> [Study material]
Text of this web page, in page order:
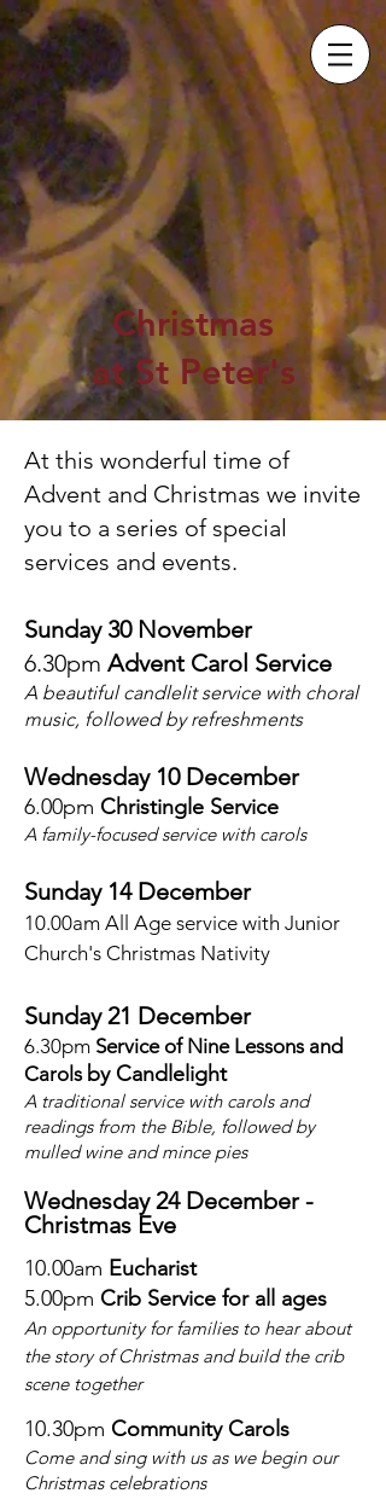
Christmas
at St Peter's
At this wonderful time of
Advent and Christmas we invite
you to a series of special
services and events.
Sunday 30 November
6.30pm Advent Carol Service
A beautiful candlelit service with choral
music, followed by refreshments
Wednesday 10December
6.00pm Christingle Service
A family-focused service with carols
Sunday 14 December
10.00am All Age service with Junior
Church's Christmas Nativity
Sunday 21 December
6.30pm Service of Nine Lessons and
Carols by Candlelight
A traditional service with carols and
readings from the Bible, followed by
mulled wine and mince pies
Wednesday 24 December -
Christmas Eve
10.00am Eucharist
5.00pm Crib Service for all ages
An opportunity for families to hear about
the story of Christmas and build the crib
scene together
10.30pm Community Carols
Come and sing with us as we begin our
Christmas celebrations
---
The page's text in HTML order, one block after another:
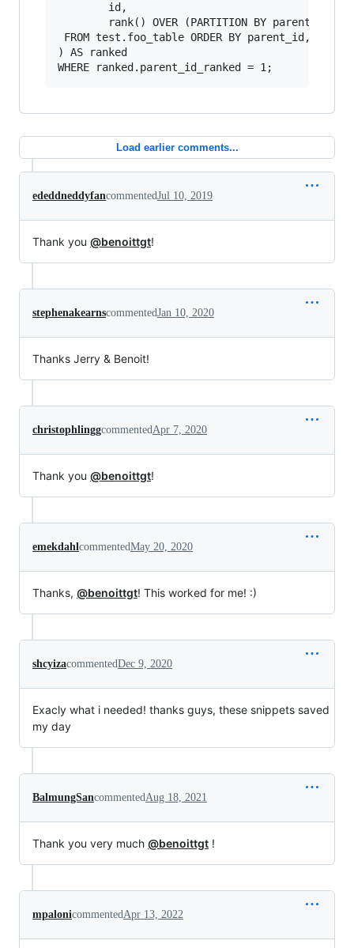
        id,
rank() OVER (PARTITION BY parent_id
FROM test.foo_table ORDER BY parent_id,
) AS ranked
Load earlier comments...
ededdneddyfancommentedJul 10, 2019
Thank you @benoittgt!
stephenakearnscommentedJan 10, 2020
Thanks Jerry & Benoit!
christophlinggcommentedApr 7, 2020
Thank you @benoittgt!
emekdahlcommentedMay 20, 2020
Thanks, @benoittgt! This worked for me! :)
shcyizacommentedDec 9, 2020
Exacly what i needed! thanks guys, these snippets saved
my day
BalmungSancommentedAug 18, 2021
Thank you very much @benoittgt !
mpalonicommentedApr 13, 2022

> [Problem to work on] Transcribe, exactly and without pictures, everything in the data from the line with "Text of this" down to the line with "Christmas celebrations", both included.

> [Response to this task]
Text of this web page, in page order:
Christmas
at St Peter's
At this wonderful time of
Advent and Christmas we invite
you to a series of special
services and events.
Sunday 30 November
6.30pm Advent Carol Service
A beautiful candlelit service with choral
music, followed by refreshments
Wednesday 10December
6.00pm Christingle Service
A family-focused service with carols
Sunday 14 December
10.00am All Age service with Junior
Church's Christmas Nativity
Sunday 21 December
6.30pm Service of Nine Lessons and
Carols by Candlelight
A traditional service with carols and
readings from the Bible, followed by
mulled wine and mince pies
Wednesday 24 December -
Christmas Eve
10.00am Eucharist
5.00pm Crib Service for all ages
An opportunity for families to hear about
the story of Christmas and build the crib
scene together
10.30pm Community Carols
Come and sing with us as we begin our
Christmas celebrations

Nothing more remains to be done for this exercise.